最近在学习并用go语言编程,发现go语言蛮好玩也挺有意思
本文通过对A Tour of Go的实践,总结Go语言的基础用法。
1 Go语言”奇怪用法“有哪些?
1,go的变量声明顺序是:”先写变量名,再写类型名“,此与C/C++的语法孰优孰劣,可见下文解释:
http://blog.golang.org/gos-declaration-syntax
2,go是通过package来组织的(与python类似),只有package名为main的包可以包含main函数,一个可执行程序有且仅有一个main包,通过import关键字来导入其他非main包。

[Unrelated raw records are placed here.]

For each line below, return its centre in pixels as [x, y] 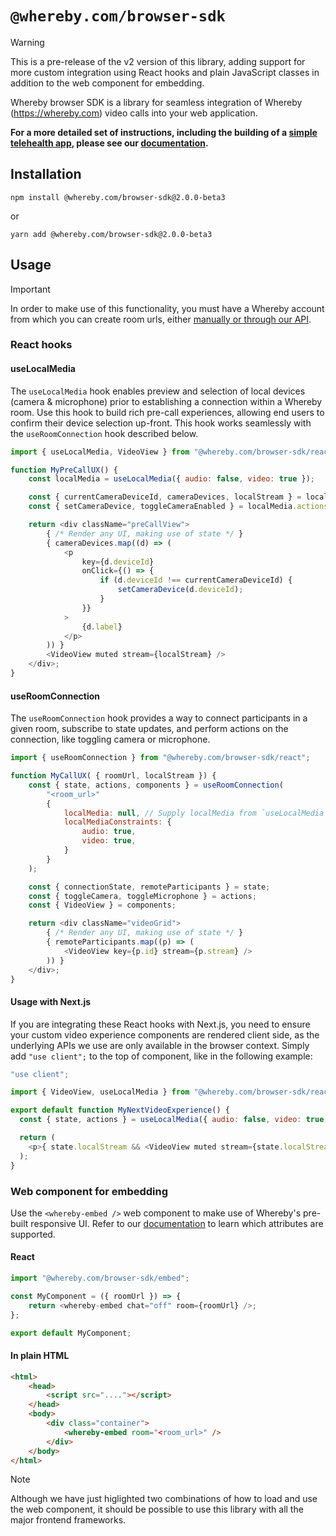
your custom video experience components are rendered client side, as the [165, 1034]
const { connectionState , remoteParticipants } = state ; [149, 887]
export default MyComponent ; [71, 1333]
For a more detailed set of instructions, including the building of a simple [164, 132]
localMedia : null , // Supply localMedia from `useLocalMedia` [196, 813]
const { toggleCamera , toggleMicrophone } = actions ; [142, 896]
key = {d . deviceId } [118, 562]
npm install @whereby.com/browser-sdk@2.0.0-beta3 [118, 197]
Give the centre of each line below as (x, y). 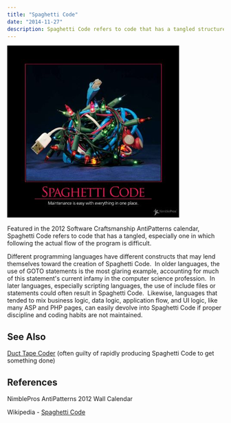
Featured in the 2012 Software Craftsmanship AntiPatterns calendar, (103, 229)
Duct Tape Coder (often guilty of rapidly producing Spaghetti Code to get (111, 354)
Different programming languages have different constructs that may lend (111, 257)
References (32, 382)
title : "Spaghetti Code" (43, 14)
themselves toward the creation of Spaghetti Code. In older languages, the (113, 264)
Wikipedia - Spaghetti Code (46, 412)
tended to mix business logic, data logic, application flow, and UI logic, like (112, 301)
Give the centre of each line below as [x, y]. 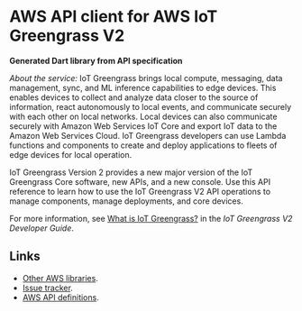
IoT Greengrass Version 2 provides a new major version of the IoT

3,可见性规则。go语言中,使用大小写来决定该常量、变量、类型、接口、结构或函数是否可以被外部包含调用。根据约定,函数名首字母小写即为private,函数名首字母大写即为public。
4,go内置关键字(25个均为小写)。
5,函数不用先声明,即可使用。
6,在函数内部可以通过 := 隐士定义变量。(函数外必须显示使用var定义变量)
7,go程序使用UTF-8编码的纯Unicode文本编写。
8,使用big.Int的陷阱:
http://stackoverflow.com/questions/11270547/go-big-int-factorial-with-recursion
9,从技术层面讲,go语言的语句是以分号分隔的,但这些是由编译器自动添加的,不用手动输入,除非需要在同一行中写入多个语句。没有分号及只需少量的逗号和圆括号,使得go语言的程序更容易阅读。
10,go语言只有一个循环结构——for循环。
11,go里的自增运算符只有——“后++”
12,go语言中的slice用法类似python中数组,关于slice的详细用法可见:http://blog.golang.org/go-slices-usage-and-internals
13,函数也是一个值,使用匿名函数返回一个值。
14,函数闭包的使用,闭包是一个匿名函数值,会引用到其外部的变量。
2 代码实践
- /* gerryyang
- * 2013-11-23
- */
- package main
- import (
- "fmt"
- "math"
- "math/big"
- "math/cmplx"
- "math/rand"
- "net/http"
- "os"
- "runtime"
- "time"
- )
- // Outside a function, every construct begins with a keyword (var, func, and so on) and the := construct is not available
- // The var statement declares a list of variables; as in function argument lists, the type is last
- var x, y, z int
- var c, python, java bool
- // A var declaration can include initializers, one per variable
- var x1, y1, z1 int = 1, 2, 3
- // If an initializer is present, the type can be omitted; the variable will take the type of the initializer
- var c1, python1, java1 = true, false, "no!"
- // basic types
- // bool
- // string
- // int int8 int16 int32 int64
- // uint uint8 uint16 uint32 uint64 uintptr
- // byte (alias for uint8)
- // rune (alias for int32, represents a Unicode code point)
- // float32 float64
- // complex64 complex128
- var (
- ToBe bool = false
- MaxInt uint64 = 1<<64 - 1
- complex complex128 = cmplx.Sqrt(-5 + 12i)
- )
- // Constants are declared like variables, but with the const keyword
- const Pi = 3.14
- // Constants can be character, string, boolean, or numeric values
- const World = "世界"
- // Numeric Constants
- const (
- Big = 1 << 100
- Small = Big >> 99 // 2
- )
- type Vertex struct {
- X int
- Y int
- }
- type Vertex2 struct {
- Lat, Long float64
- }
- var m map[string]Vertex2
- // Map literals are like struct literals, but the keys are required
- var m2 = map[string]Vertex2{
- "gerryyang": Vertex2{
- 100, 200,
- },
- "wcdj": Vertex2{
- -300, 500,
- },
- }
- // If the top-level type is just a type name, you can omit it from the elements of the literal
- var m3 = map[string]Vertex2{
- "math": {20, 40},
- "computer": {30, 50},
- }
- type Vertex3 struct {
- X, Y float64
- }
- type MyFloat float64
- type Abser interface {
- Abs() float64
- }
- ////////////////////////////////////////////////////////
- func main() {
- fmt.Println("Hello Golang, I'm gerryyang")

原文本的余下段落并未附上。